WORK REQUIRED
Tally the lines in the records below that contain "DynamoRIO" and return only the result.

THE DATA
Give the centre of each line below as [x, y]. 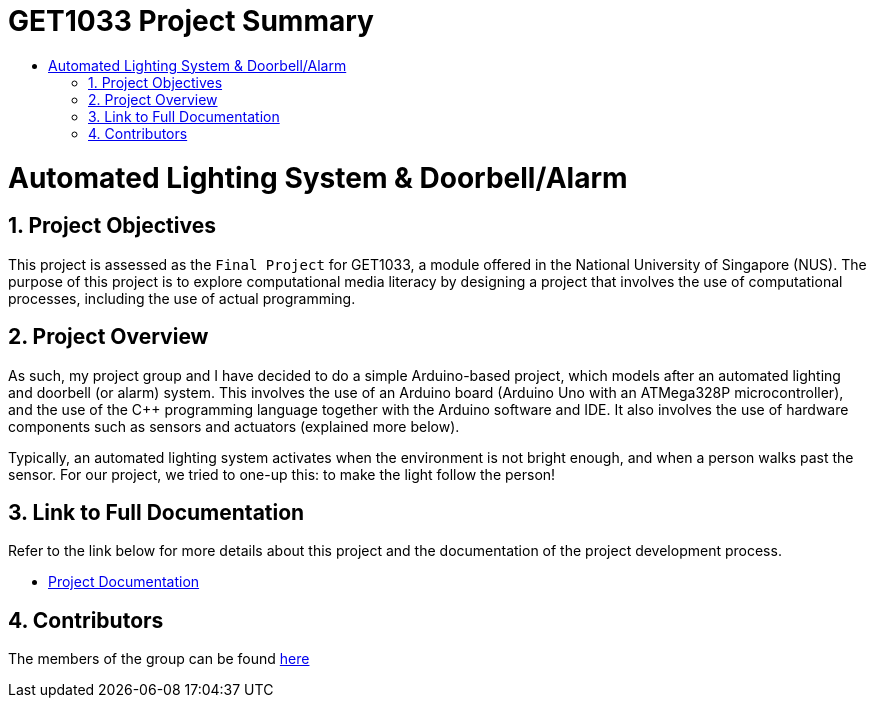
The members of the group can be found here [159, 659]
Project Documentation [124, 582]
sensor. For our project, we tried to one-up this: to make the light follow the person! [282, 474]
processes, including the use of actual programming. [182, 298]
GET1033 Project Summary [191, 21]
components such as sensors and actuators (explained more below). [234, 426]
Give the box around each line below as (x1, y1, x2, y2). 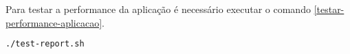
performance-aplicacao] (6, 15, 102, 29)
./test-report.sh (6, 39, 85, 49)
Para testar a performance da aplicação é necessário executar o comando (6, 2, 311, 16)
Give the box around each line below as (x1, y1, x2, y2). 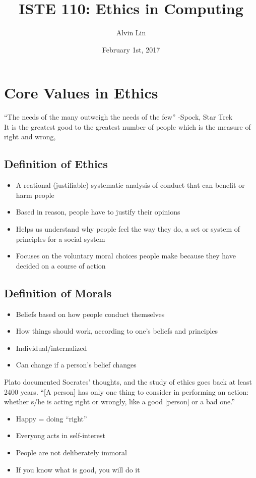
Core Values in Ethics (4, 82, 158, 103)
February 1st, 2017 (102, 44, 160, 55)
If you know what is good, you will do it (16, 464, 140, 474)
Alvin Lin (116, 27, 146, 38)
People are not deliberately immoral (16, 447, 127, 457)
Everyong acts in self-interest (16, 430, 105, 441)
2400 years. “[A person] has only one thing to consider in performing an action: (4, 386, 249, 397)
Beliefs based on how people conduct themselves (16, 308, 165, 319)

--

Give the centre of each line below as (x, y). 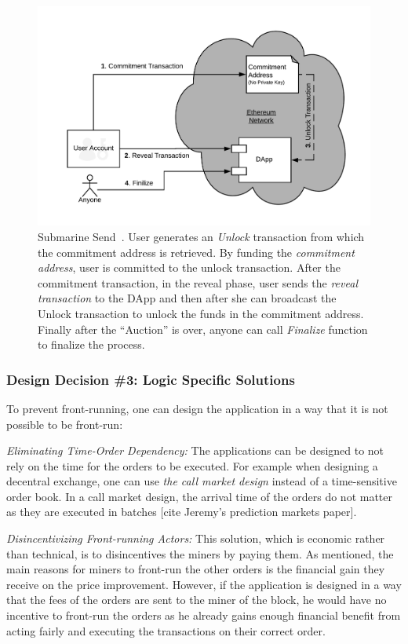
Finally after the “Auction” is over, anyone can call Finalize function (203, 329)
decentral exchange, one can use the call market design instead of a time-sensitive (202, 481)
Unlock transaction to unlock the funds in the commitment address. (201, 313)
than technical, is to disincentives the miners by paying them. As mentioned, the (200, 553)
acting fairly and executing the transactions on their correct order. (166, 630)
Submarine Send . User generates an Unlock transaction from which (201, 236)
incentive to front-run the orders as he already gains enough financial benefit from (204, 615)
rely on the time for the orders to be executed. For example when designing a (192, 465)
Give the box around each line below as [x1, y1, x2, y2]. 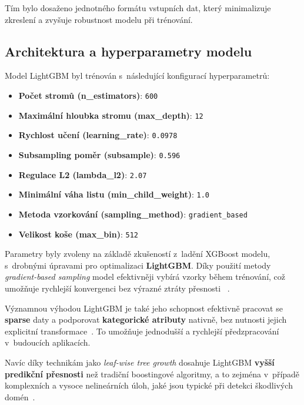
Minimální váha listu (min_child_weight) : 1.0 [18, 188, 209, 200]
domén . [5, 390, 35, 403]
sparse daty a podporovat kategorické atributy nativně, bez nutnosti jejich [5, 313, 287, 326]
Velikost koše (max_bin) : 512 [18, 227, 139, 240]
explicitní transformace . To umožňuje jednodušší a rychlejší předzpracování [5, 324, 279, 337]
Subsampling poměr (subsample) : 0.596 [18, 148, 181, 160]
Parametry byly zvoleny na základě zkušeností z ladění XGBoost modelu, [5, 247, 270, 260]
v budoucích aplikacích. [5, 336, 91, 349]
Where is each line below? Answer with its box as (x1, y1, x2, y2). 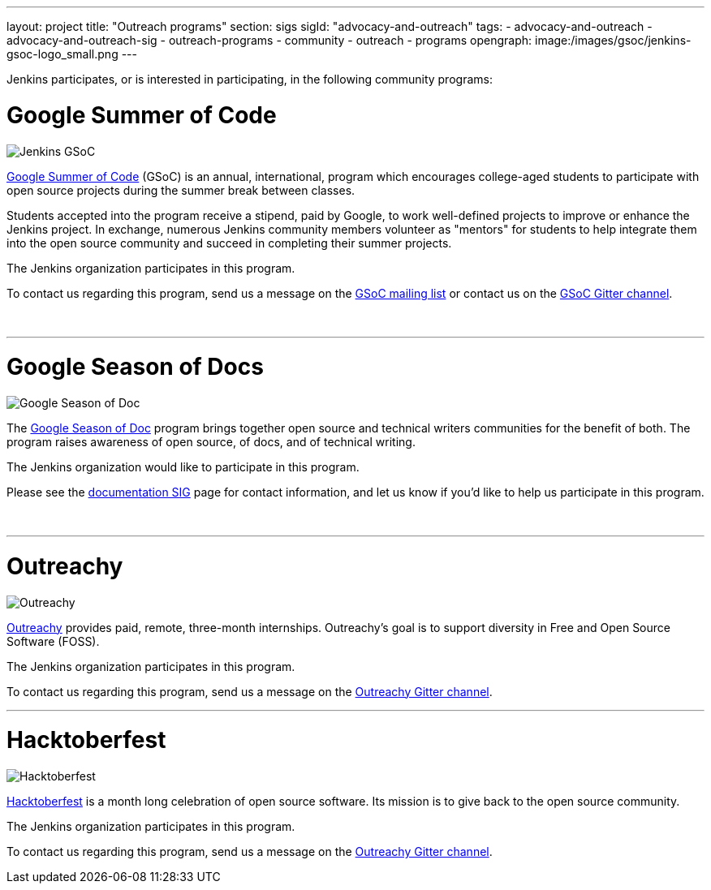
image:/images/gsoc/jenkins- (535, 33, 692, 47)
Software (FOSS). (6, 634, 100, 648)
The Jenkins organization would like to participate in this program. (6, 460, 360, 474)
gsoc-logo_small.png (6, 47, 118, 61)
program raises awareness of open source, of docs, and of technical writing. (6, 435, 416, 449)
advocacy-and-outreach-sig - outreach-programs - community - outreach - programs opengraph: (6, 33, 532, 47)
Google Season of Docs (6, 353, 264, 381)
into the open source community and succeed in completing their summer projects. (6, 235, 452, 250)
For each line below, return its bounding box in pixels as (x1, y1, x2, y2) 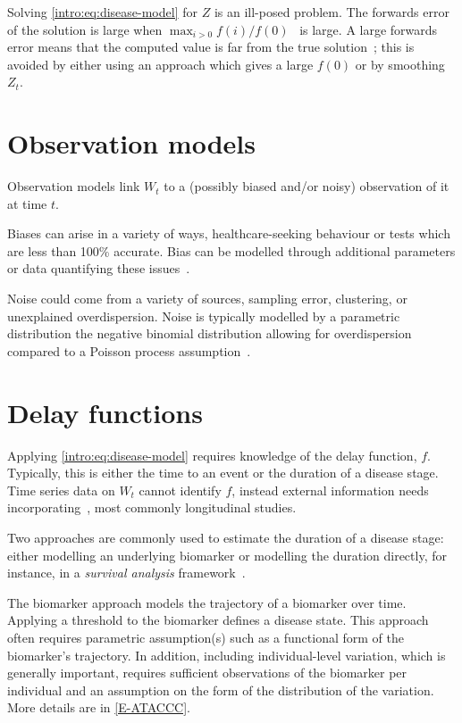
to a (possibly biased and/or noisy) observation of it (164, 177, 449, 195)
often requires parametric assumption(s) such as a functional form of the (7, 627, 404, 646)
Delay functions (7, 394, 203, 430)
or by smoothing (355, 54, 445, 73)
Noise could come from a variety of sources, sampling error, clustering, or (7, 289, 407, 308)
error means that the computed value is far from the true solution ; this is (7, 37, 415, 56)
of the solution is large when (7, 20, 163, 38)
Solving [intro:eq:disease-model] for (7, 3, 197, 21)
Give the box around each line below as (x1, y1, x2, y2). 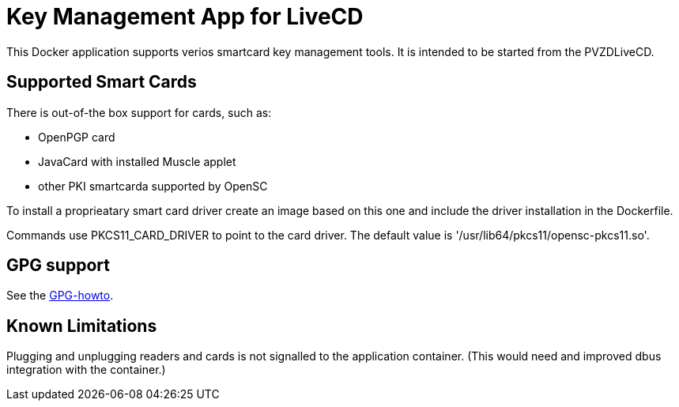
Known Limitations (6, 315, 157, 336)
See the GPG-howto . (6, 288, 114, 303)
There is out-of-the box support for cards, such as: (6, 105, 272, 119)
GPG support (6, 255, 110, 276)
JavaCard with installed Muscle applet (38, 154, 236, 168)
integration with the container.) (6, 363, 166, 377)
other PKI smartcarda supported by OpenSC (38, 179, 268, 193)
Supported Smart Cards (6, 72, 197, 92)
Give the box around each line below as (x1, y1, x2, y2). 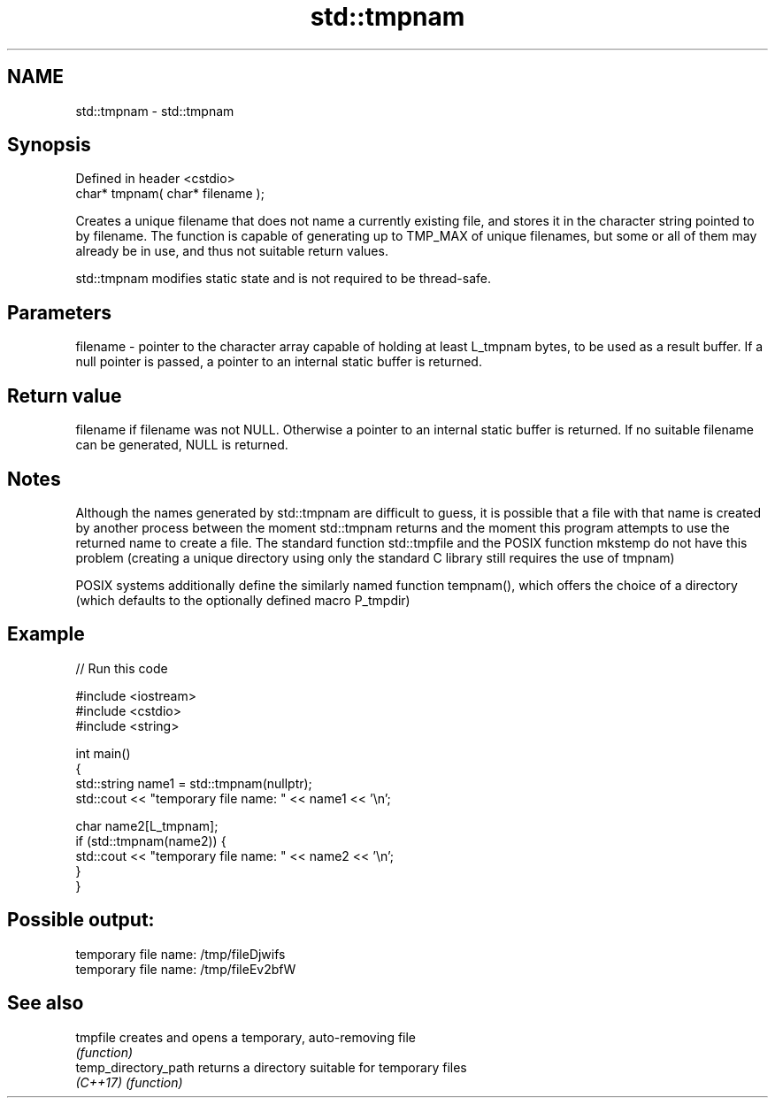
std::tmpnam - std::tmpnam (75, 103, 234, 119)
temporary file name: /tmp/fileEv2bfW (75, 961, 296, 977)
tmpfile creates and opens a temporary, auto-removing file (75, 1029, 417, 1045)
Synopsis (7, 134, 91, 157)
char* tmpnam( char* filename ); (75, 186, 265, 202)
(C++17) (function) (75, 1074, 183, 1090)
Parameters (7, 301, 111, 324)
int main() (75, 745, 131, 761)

==

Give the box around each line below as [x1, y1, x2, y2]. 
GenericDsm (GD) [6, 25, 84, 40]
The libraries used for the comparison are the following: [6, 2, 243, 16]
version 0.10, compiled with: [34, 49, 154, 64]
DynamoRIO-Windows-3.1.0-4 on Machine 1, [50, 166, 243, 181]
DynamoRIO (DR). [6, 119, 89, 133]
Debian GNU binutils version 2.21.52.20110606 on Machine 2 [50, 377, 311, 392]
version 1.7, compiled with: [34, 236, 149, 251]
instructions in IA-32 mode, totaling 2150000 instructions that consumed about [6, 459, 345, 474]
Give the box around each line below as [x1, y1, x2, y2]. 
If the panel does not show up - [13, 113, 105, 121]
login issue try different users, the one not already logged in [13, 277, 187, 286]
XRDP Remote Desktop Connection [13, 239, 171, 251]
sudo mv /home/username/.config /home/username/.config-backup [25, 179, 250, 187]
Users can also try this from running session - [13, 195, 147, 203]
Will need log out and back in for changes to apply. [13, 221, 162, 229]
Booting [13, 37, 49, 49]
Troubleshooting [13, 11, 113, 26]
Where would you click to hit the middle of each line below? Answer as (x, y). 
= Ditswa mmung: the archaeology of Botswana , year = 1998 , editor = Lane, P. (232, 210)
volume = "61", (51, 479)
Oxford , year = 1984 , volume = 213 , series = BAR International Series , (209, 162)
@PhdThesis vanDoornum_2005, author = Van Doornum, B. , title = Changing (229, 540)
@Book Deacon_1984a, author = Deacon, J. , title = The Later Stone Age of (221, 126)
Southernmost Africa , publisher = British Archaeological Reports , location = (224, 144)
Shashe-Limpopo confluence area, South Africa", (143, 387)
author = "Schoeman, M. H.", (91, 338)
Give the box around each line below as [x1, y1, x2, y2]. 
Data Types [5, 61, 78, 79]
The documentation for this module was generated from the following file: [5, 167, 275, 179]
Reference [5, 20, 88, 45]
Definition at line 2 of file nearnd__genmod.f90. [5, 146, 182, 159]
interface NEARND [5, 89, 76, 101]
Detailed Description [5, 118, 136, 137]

TASK OUTPUT
2